- Work to complete -
Drop the pictures, then repeat every record exactly as it stands.

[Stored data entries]
__________

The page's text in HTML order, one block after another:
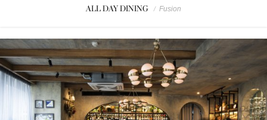
ALL DAY DINING / Fusion
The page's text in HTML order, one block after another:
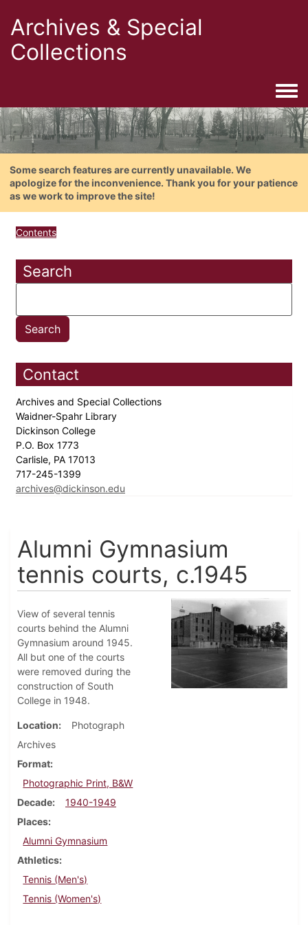
Archives & Special
Collections
Some search features are currently unavailable. We
apologize for the inconvenience. Thank you for your patience
as we work to improve the site!
Contents
Search
Contact
Archives and Special Collections
Waidner-Spahr Library
Dickinson College
P.O. Box 1773
Carlisle, PA 17013
717-245-1399
archives@dickinson.edu
Alumni Gymnasium
tennis courts, c.1945
View of several tennis
courts behind the Alumni
Gymnasium around 1945.
All but one of the courts
were removed during the
construction of South
College in 1948.
Location
Photograph
Archives
Format
Photographic Print, B&W
Decade
1940-1949
Places
Alumni Gymnasium
Athletics
Tennis (Men's)
Tennis (Women's)
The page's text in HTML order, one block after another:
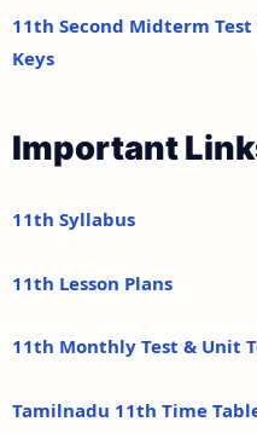
11th Second Midterm
Keys
Important
11th Syllabus
11th Lesson Plans
11th Monthly Test & Unit
Tamilnadu 11th Time
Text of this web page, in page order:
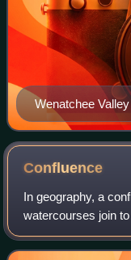
Wenatchee
Confluence
In geography, a
watercourses join
can occur in
tributary joins a
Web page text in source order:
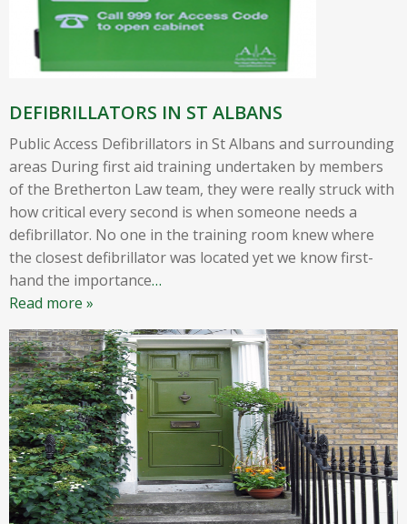
DEFIBRILLATORS IN ST ALBANS
Public Access Defibrillators in St Albans and surrounding
areas During first aid training undertaken by members
of the Bretherton Law team, they were really struck with
how critical every second is when someone needs a
defibrillator. No one in the training room knew where
the closest defibrillator was located yet we know first-
hand the importance…
Read more »
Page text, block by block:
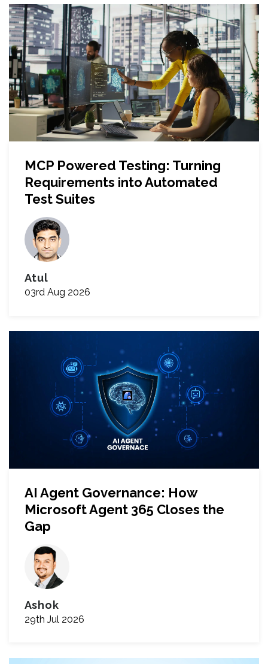
MCP Powered Testing: Turning
Requirements into Automated
Test Suites
Atul
03rd Aug 2026
AI Agent Governance: How
Microsoft Agent 365 Closes the
Gap
Ashok
29th Jul 2026
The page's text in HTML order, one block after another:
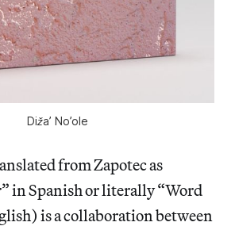
Diža’ No’ole
from Zapotec as
in Spanish or literally “Word
is a collaboration between
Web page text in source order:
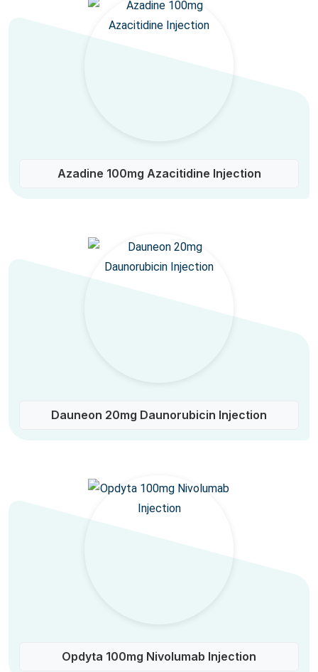
Azadine 100mg Azacitidine Injection
Dauneon 20mg Daunorubicin Injection
Opdyta 100mg Nivolumab Injection
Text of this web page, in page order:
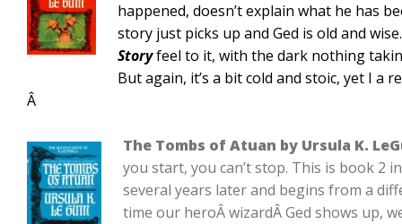
happened, doesn’t explain what he has
story just picks up and Ged is old and
Storyfeel to it, with the dark nothing
But again, it’s a bit cold and stoic, yet I a
Â
The Tombs of Atuan by Ursula K.
you start, you can’t stop. This is book 2
several years later and begins from a
time our heroÂ wizardÂ Ged shows up,
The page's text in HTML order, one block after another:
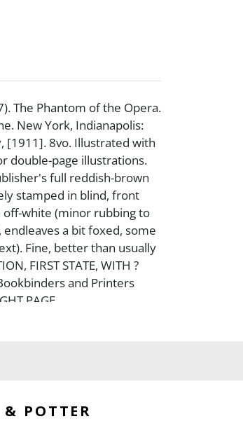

__________

- Solution below -
The page's text in HTML order, one block after another:
ALL DAY DINING / Fusion
The page's text in HTML order, one block after another:
Archives & Special
Collections
Some search features are currently unavailable. We
apologize for the inconvenience. Thank you for your patience
as we work to improve the site!
Contents
Search
Contact
Archives and Special Collections
Waidner-Spahr Library
Dickinson College
P.O. Box 1773
Carlisle, PA 17013
717-245-1399
archives@dickinson.edu
Alumni Gymnasium
tennis courts, c.1945
View of several tennis
courts behind the Alumni
Gymnasium around 1945.
All but one of the courts
were removed during the
construction of South
College in 1948.
Location
Photograph
Archives
Format
Photographic Print, B&W
Decade
1940-1949
Places
Alumni Gymnasium
Athletics
Tennis (Men's)
Tennis (Women's)
The page's text in HTML order, one block after another:
11th Second Midterm
Keys
Important
11th Syllabus
11th Lesson Plans
11th Monthly Test & Unit
Tamilnadu 11th Time
Text of this web page, in page order:
Wenatchee
Confluence
In geography, a
watercourses join
can occur in
tributary joins a
Web page text in source order:
DEFIBRILLATORS IN ST ALBANS
Public Access Defibrillators in St Albans and surrounding
areas During first aid training undertaken by members
of the Bretherton Law team, they were really struck with
how critical every second is when someone needs a
defibrillator. No one in the training room knew where
the closest defibrillator was located yet we know first-
hand the importance…
Read more »
Page text, block by block:
MCP Powered Testing: Turning
Requirements into Automated
Test Suites
Atul
03rd Aug 2026
AI Agent Governance: How
Microsoft Agent 365 Closes the
Gap
Ashok
29th Jul 2026
The page's text in HTML order, one block after another:
Diža’ No’ole
from Zapotec as
in Spanish or literally “Word
is a collaboration between
Web page text in source order:
Azadine 100mg Azacitidine Injection
Dauneon 20mg Daunorubicin Injection
Opdyta 100mg Nivolumab Injection
Text of this web page, in page order:
happened, doesn’t explain what he has
story just picks up and Ged is old and
Storyfeel to it, with the dark nothing
But again, it’s a bit cold and stoic, yet I a
Â
The Tombs of Atuan by Ursula K.
you start, you can’t stop. This is book 2
several years later and begins from a
time our heroÂ wizardÂ Ged shows up,
The page's text in HTML order, one block after another:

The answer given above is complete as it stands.